[DATA RECORDS — start]

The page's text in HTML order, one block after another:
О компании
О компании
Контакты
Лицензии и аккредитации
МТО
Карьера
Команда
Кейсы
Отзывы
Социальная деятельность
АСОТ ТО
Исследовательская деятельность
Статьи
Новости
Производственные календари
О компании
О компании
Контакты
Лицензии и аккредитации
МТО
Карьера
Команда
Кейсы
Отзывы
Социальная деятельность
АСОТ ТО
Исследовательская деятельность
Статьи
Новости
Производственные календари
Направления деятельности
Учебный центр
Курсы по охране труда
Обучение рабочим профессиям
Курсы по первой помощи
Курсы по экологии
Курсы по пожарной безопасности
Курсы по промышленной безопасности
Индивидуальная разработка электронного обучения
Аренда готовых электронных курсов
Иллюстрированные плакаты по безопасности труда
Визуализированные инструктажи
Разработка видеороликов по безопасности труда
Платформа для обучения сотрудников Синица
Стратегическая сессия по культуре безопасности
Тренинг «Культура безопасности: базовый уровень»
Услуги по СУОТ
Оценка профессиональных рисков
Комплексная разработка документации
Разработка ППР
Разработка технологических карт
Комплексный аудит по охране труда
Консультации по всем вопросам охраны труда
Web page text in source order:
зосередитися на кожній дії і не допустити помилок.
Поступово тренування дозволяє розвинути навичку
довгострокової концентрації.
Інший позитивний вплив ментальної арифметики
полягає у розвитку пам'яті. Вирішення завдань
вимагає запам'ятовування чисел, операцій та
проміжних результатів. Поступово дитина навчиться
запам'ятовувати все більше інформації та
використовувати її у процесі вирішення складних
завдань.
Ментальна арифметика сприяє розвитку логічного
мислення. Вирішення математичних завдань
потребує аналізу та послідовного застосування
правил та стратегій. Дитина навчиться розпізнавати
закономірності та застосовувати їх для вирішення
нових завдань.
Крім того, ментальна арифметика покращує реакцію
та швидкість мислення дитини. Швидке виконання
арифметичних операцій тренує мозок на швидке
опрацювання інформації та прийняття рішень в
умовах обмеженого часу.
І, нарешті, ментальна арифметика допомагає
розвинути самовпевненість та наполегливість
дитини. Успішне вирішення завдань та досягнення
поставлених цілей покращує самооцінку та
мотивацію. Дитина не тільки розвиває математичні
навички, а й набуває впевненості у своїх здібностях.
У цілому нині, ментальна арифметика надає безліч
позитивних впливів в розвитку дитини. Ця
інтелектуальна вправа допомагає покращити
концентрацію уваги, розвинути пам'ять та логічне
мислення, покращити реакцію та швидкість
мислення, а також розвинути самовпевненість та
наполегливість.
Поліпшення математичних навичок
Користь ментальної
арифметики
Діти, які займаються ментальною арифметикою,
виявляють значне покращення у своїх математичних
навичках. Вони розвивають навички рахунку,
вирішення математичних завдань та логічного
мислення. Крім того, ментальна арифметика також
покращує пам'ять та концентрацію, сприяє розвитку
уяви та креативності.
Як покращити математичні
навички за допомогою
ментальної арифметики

[DATA RECORDS — finish]

Each line from the first line of the entries up to and including the line containing "Направления деятельности" should be transcribed exactly, with all other lines left out.

The page's text in HTML order, one block after another:
О компании
О компании
Контакты
Лицензии и аккредитации
МТО
Карьера
Команда
Кейсы
Отзывы
Социальная деятельность
АСОТ ТО
Исследовательская деятельность
Статьи
Новости
Производственные календари
О компании
О компании
Контакты
Лицензии и аккредитации
МТО
Карьера
Команда
Кейсы
Отзывы
Социальная деятельность
АСОТ ТО
Исследовательская деятельность
Статьи
Новости
Производственные календари
Направления деятельности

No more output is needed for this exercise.